Wings of Destiny
#6
Wings of Destiny - Memento Mori (2021)

[Obrazek: 961295.jpg?5114]

Tracklista:
1. Playing with Fire 05:52
2. Death Wish 03:10
3. Holy Grail 04:29
4. Shadowland 03:57
5. Reborn Immortal 03:22
6. My Freedom 04:51
7. Of Dwarves and men 03:53
8. Memento Mori 04:48
9. City on Fire 04:51
10. Theater of Tragedy 07:07

Rok wydania: 2021
Gatunek: Heavy/Power Metal
Kraj: Kostaryka

Skład:
Anton Darusso - śpiew, instrumenty klawiszowe
Andrés Castro - gitara
Cristian “Mythos” Jiménez - gitara
Emil Minott - bas
Horacio París Kofoed - perkusja


Rok bez albumu WINGS OF DESTINY to rok stracony.
Obeszło się bez zmian w składzie i bez większych problemów Memento Mori ukaże się 23 lipca 2021 nakładem WormHoleDeath.
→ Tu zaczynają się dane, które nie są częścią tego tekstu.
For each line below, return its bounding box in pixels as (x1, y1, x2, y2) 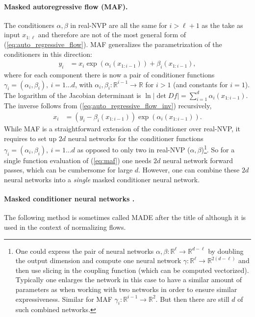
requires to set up (4, 133, 57, 143)
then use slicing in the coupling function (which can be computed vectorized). (15, 265, 249, 275)
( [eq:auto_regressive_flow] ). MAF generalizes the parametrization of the (4, 39, 222, 49)
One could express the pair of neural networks (15, 245, 154, 256)
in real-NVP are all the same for (70, 20, 167, 30)
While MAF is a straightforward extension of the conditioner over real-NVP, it (4, 123, 240, 134)
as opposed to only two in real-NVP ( (77, 144, 190, 154)
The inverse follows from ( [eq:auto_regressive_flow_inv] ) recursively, (4, 100, 212, 111)
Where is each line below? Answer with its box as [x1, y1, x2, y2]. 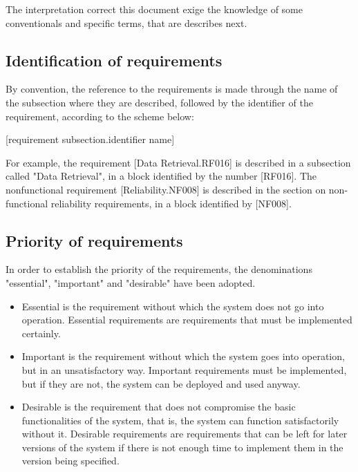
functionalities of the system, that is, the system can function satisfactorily [21, 413, 339, 427]
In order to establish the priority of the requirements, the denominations [6, 262, 312, 276]
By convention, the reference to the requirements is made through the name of [6, 82, 338, 96]
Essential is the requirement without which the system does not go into [21, 299, 324, 313]
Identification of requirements [6, 49, 223, 70]
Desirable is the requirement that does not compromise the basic [21, 399, 296, 414]
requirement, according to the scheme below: [6, 108, 194, 123]
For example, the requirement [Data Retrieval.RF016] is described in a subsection [6, 155, 351, 169]

Na każdej płycie WINGS OF DESTINY czymś zaskakiwało i grało coś innego, szukając swojej drogi.
WINGS OF DESTINY na tyle wyrobiło już sobie renomę, że nie muszą szukać i postawili na tradycyjny power metal pierwszych dwóch płyt, a w tle STRATOVARIUS, IRON MASK, AT VANCE, USA i oczywiście DERDIAN oraz MAGIC OPERA, w którym to Anton Darusso w tym roku zaśpiewał i postanowił podzielić się swoimi doświadczeniami tutaj.
Playing with Fire pokazuje, że lekcję zrozumiał, zespół pędzi, sekcja rytmiczna jest piorunująca, a Darusso rządzi i dzieli nad dwiema potężnymi gitarami z bardzo dobrym refrenem. Zwalniają w bardzo dobrym, bardziej heavy metalowym Death Wish z rockowym feelingiem i rozmarzony refren w stylu MASTERPLAN czaruje! Wspaniale odtworzone DERDIAN i MAGIC OPERA w wybornym natarciu Holy Grail, aby potem znów rozsiewać magię MASTERPLAN w rozczulającym My Freedom, przypominającym coś, czego raczej już w MASTERPLAN nie będzie nigdy.
Na tle tego Of Dwarves and Men jest tylko dobry, ale wrażenie robi wykonanie i ostra praca sekcji na miarę MANOWAR z czasów Shankle, w refrenie jednak jest szwedzka magia.
Memento Mori to STRATOVARIUS i MAGIC OPERA w jednym miejscu. Wyborne ozdobniki neoklasyczne, prosty refren i ponownie świetne wykonanie. Lepsza jednak jest próba pojednania USA z Europą w City on Fire. Co za piękny, melodyjny refren! Zniszczenie.
Na zakończenie Theater of Tragedy, w którym to królują MAGIC OPERA i DERDIAN, bardzo ładnie zagrane i zaśpiewane, podniosłe i eleganckie.
Gdyby wszystkie kompozycje były na tak wysokim poziomie, to bez wątpienia by była tegoroczna czołówka, niestety rockowy Shadowland jest po prostu słaby jak rockowe zapędy w IRON MASK i niestety równie słabo wygląda Reborn Immortal, który miał być próbą zagrania nowocześniej heavy metalu, ale to zupełnie nie wyszło, nie tylko przez infantylny refren. Takie rzeczy powinny pozostać w OXIDIZE, w którym takie rzeczy były zagrane lepiej. W tych dwóch kompozycjach też budzi wątpliwości forma Darusso, który w większości kompozycji czaruje i niszczy, góruje nad wszystkimi instrumentami jak to ma w zwyczaju, a tutaj ma momenty kontrowersyjne. Może w tym roku przeforsował z projektami, bo poza wybornym występem w MAGIC OPERA zaśpiewał też w BLIND FAITH oraz przygotowuje się do WEB OF LIES. Nawet dla takiego talentu to może być za dużo, ale to może być też wina po prostu samych kompozycji, które niestety nie są zbyt specjalne.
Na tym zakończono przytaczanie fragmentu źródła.